- Task to complete -
Count up the lines in the following listing that hold the word "công", then give only that count.

- Source material -
[Start of Attachment]
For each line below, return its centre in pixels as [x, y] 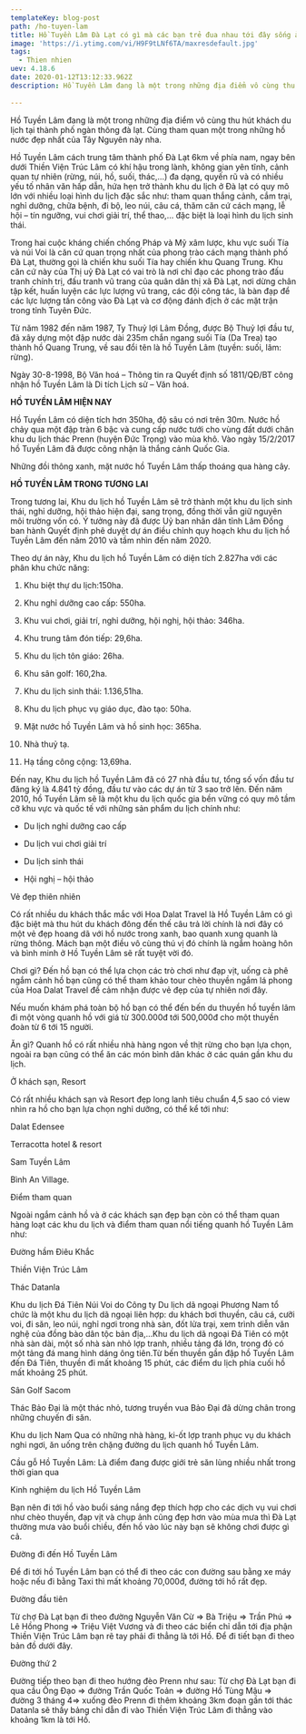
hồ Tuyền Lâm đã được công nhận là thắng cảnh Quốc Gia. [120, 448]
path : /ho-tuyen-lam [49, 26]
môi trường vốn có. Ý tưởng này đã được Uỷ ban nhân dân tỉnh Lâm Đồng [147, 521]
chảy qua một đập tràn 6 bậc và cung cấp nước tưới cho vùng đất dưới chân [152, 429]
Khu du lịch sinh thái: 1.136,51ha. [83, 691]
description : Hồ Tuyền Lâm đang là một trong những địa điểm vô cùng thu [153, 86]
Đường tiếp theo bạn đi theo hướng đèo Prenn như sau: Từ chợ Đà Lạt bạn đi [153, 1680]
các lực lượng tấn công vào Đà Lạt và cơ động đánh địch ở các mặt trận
[End of Attachment]
- Output for this exercise -
2